Kurz darauf erschien Markus in der Wohnküche. »Verdammte Scheiße! Der Oberst ist durchgedreht. Er hat den ganzen Tag telefoniert, dann hat er mit den anderen Bewohnern Kaffee getrunken, geschrieben und mich am Abend gebeten für die Mannschaft aus seinem Kellerabteil Wein zu holen. Als ich unten war hörte ich mehrmals etwas knallen, bin dann wieder hoch, weil ich dachte etwas wäre umgefallen, da steht der Oberst da, sagt sorry und schießt sich in den Kopf. Und dann sehe ich die anderen Bewohner, alle auf ihren Stühlen im Aufenthaltsraum, jeder von ihnen tot. Kopfschuss. Die haben sich einfach von ihm erschießen lassen, wie Schafe!«
Er warf einen Brief aus den Küchentisch. »Das Schreiben des Oberst.«
Lieber Markus,
es ist mir gelungen, meine Einheit zu erreichen. Eine Evakuierung ist in den nächsten Tagen noch nicht möglich. Die Lage im Land unter Kontrolle zu bringen ist aussichtslos. Meine Kameradinnen und Kameraden hier haben den Entschluss getroffen, diese Weltgemeinsam mit mir in Würde zu verlassen. Bitte entschuldigen Sie die Unannehmlichkeiten und vielen Dank für Ihre Bemühungen. Retten Sie sich, solange Sie können. Im Falle dass Sie sich für unseren Weg entscheiden, meine Waffe hat noch zwei Magazine im Schrank
Mit den ergebensten Wünschen Ihr.Oberst aD Bensheim
»Und hier, Abschiedsbriefe von jedem einzelnen. Sie haben im Fernsehen gesehen was läuft und wollen lieber nach einem Kaffee und gutem Stück Kuchen gemeinsam gehen. Einige haben sich sogar per WhattsUp von ihrer Familie verabschiedet, die werden jetzt uns die Schuld geben, dass wir das Ganze nicht verhindert haben! Wir sind sowas von im Arsch.« Markus wischte sich die Schweißtropfen von der Stirn. Jana dachte nach. Das hätte keiner ahnen können und trotzdem, selbst wenn keiner der einflussreichen Angehörigen ihnen einen Vorwurf machen konnte, sie wusste, wie diese Leute tickten. Müller, der inzwischen auch da war, dachte ähnlich.

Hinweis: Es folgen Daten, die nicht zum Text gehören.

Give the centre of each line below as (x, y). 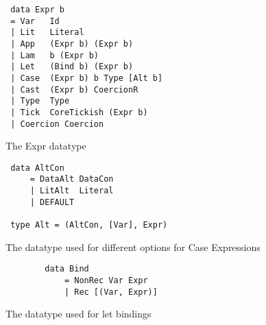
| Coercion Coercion (57, 124)
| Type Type (40, 101)
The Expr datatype (46, 146)
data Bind (67, 269)
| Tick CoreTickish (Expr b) (79, 112)
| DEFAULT (52, 202)
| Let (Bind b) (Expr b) (72, 67)
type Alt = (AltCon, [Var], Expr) (89, 225)
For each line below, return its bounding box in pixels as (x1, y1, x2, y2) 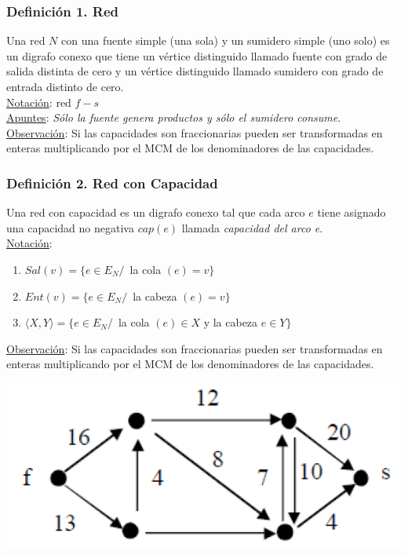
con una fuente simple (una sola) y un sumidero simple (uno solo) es (61, 32, 390, 49)
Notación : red (6, 93, 71, 110)
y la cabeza (203, 314, 258, 330)
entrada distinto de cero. (6, 79, 124, 94)
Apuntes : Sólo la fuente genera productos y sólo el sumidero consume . (6, 109, 341, 126)
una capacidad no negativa (6, 219, 134, 236)
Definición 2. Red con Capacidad (6, 173, 218, 192)
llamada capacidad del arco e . (181, 219, 323, 236)
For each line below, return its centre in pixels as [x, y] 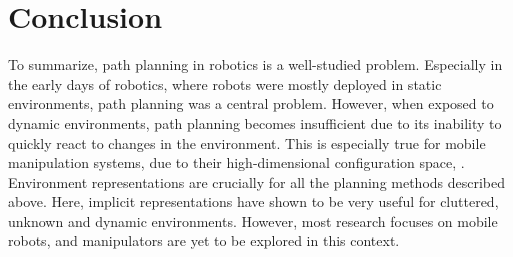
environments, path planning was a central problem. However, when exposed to [251, 103]
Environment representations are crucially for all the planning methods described [257, 181]
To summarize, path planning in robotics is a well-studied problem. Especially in [255, 64]
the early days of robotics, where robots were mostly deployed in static [225, 83]
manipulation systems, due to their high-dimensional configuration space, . [236, 162]
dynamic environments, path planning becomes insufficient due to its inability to [255, 122]
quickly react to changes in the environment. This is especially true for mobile [247, 142]
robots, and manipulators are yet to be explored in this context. [204, 240]
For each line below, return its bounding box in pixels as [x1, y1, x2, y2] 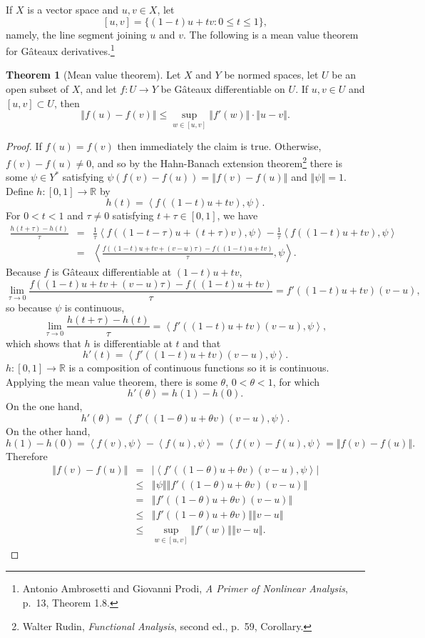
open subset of [6, 81, 69, 96]
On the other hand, [6, 423, 91, 438]
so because [6, 299, 52, 314]
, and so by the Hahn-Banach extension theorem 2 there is [91, 154, 342, 170]
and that [183, 335, 221, 350]
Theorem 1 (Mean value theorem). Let [6, 67, 181, 82]
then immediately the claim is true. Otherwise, [117, 139, 322, 154]
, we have [217, 208, 258, 223]
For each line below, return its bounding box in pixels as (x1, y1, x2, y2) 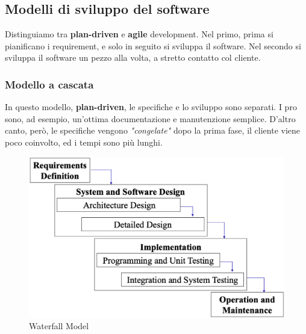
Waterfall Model (29, 320, 89, 332)
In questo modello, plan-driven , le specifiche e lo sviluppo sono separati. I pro (5, 101, 297, 113)
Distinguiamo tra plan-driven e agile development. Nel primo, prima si (5, 28, 273, 40)
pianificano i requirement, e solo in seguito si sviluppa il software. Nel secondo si (5, 39, 301, 52)
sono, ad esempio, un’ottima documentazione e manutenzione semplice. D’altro (5, 112, 296, 125)
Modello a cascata (5, 76, 94, 91)
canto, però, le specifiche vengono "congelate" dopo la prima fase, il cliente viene (5, 124, 301, 137)
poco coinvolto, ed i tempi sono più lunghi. (5, 135, 163, 148)
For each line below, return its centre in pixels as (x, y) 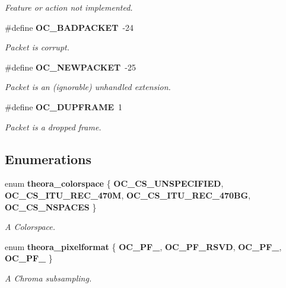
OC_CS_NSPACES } (51, 207)
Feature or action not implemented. (69, 7)
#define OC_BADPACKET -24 (69, 27)
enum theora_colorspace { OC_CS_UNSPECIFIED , (114, 183)
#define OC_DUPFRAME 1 (64, 106)
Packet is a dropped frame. (53, 127)
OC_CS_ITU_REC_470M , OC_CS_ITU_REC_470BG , (128, 195)
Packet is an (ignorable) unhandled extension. (88, 87)

»Wir lassen die Toten so sitzen, wie sie sitzen, machen Kopien von den Abschiedsbriefen und schicken sie der Polizei und der Leitung und dann verschwinden wir. Ich meine das sind alle Mordopfer, die dürfen wir eh nicht bewegen, bevor die Polizei da ist. «, bestimmte der Hausmeister.
Markus und Sylvia nickten. Da der Strom schon wieder ausgefallen war und die Vorräte zur Neige gingen, beschlossen sie gemeinsam am nächsten Tag die Autos vollzuladen und zu verschwinden. Die Kripo hatte Markus schon per Fax und Mail informiert, da keine der Nummer erreichbar war, die der Typ am Notfalltelefon durchgegeben hatte. Die hatten Probleme, als sich um ein paar Tote in einem Heim zu kümmern.